== Supplied entries
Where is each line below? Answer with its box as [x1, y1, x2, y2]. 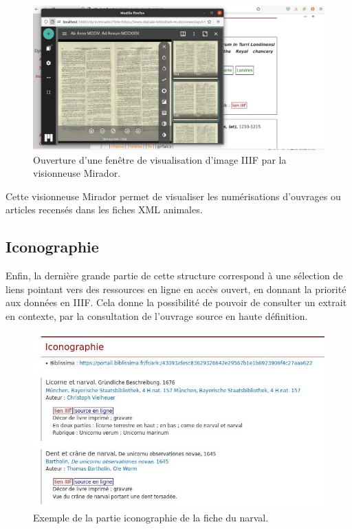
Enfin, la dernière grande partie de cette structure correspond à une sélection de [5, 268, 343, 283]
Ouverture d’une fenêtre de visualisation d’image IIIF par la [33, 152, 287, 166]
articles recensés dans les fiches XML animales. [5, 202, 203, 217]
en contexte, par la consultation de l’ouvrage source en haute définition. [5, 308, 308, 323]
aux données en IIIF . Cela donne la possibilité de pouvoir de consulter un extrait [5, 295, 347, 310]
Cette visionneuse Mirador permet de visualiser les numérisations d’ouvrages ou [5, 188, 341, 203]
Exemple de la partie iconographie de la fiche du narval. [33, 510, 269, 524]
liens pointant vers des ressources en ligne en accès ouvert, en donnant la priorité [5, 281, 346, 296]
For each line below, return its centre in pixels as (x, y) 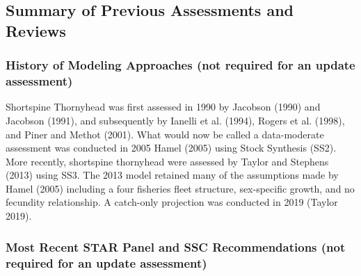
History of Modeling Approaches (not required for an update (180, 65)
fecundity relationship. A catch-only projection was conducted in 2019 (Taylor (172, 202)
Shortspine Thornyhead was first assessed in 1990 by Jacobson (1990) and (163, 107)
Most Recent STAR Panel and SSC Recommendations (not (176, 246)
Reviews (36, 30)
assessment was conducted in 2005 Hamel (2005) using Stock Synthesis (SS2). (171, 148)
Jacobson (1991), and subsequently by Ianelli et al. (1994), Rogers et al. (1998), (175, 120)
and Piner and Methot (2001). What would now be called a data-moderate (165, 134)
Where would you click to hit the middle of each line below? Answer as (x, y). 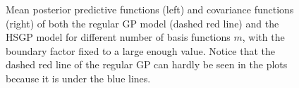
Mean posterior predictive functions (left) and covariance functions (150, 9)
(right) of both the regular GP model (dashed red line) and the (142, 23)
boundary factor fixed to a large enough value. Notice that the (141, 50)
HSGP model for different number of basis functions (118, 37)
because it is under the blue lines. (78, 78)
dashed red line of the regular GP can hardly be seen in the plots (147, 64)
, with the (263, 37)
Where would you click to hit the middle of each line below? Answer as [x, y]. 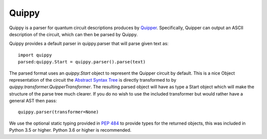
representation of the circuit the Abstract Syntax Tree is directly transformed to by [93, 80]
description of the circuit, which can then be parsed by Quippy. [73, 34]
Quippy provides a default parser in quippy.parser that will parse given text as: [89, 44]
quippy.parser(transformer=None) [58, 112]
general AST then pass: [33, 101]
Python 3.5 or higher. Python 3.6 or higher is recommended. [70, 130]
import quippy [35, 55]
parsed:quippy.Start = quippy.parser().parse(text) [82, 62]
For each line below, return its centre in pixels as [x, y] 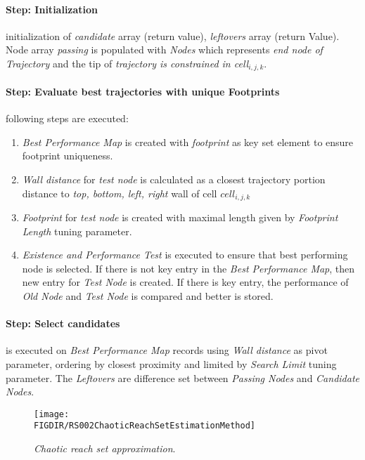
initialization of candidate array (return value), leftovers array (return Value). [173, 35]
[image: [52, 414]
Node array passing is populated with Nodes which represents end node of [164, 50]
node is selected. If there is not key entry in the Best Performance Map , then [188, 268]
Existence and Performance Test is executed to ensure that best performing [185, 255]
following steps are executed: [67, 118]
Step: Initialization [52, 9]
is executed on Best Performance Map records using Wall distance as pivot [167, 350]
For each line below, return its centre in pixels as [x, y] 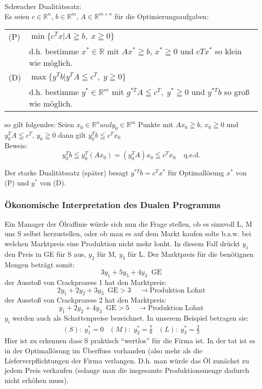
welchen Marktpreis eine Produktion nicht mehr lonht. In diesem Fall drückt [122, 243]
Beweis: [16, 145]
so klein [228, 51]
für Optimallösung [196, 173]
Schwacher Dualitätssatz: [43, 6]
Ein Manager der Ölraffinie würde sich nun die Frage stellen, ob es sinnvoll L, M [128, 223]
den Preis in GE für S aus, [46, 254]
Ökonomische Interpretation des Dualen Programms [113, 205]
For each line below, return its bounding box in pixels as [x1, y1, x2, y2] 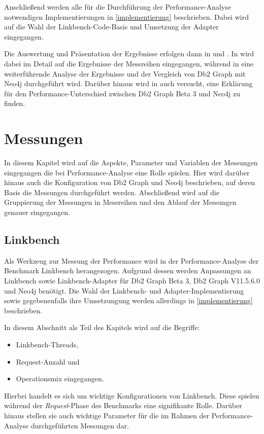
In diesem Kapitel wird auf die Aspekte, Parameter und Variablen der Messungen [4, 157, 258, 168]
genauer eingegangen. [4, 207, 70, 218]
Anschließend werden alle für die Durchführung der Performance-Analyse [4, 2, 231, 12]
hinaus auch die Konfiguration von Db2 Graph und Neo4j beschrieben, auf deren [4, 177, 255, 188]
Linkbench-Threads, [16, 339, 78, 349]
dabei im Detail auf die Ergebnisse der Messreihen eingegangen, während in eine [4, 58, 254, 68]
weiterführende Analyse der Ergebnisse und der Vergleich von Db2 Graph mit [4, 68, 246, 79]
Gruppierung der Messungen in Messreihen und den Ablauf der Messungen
====
> [Action item] In the entries, find every line holding "Jacobson" and copy it.

> [Response to the task]
Shortspine Thornyhead was first assessed in 1990 by Jacobson (1990) and (163, 107)
Jacobson (1991), and subsequently by Ianelli et al. (1994), Rogers et al. (1998), (175, 120)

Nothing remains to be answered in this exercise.